* WHAT IS EXPECTED *
All lines in the material below that hold "MCSCF" should be found and copied.

* SOURCE RECORDS *
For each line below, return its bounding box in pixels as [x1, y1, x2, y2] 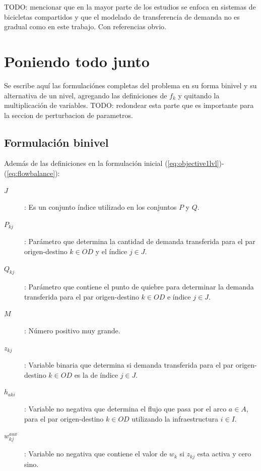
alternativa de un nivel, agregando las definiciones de [4, 90, 167, 100]
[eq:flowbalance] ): [7, 168, 60, 179]
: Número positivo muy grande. [24, 325, 120, 336]
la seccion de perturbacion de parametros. [4, 109, 133, 120]
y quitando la [178, 90, 220, 100]
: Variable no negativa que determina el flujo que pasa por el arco [24, 403, 227, 414]
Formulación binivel [4, 134, 109, 150]
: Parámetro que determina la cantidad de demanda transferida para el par [24, 236, 255, 247]
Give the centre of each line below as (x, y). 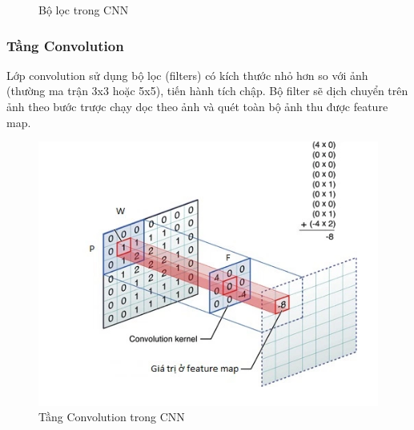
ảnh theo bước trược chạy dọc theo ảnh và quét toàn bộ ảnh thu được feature (197, 106)
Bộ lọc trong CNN (84, 10)
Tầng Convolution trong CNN (112, 417)
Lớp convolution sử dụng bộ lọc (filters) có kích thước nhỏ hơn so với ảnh (187, 75)
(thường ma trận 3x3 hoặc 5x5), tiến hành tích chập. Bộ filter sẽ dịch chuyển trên (207, 91)
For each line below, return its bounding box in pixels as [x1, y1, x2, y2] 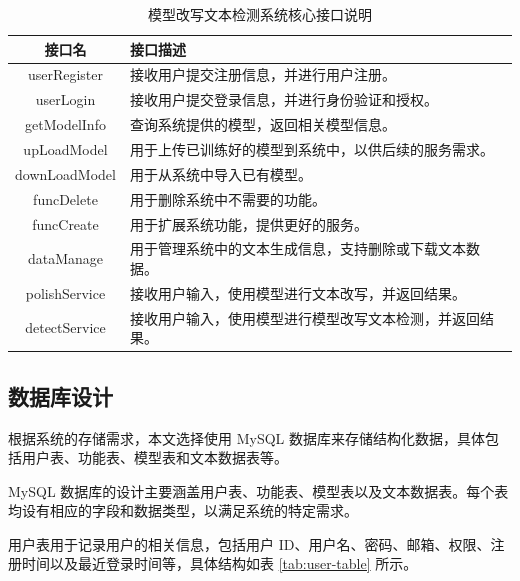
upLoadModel [23, 138, 108, 159]
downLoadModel [15, 163, 116, 184]
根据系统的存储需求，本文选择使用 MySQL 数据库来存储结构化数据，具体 [8, 427, 485, 448]
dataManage [27, 248, 104, 269]
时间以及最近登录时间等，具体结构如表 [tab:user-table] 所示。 [21, 553, 418, 574]
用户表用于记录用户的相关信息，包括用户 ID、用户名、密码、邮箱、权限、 [8, 533, 491, 554]
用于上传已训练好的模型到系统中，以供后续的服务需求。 [129, 138, 494, 159]
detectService [25, 317, 106, 338]
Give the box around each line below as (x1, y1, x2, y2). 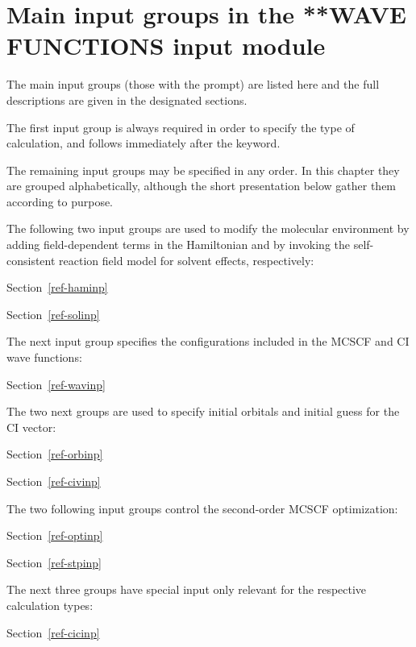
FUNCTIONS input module (6, 29, 326, 62)
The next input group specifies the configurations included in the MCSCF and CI (6, 333, 410, 350)
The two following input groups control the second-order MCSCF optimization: (6, 500, 398, 516)
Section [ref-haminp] (6, 279, 108, 296)
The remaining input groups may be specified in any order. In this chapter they (6, 161, 400, 178)
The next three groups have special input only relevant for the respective (6, 581, 367, 598)
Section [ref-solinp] (6, 305, 100, 322)
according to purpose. (6, 193, 114, 209)

* EXERCISE SOLUTION *
The next input group specifies the configurations included in the MCSCF and CI (6, 333, 410, 350)
The two following input groups control the second-order MCSCF optimization: (6, 500, 398, 516)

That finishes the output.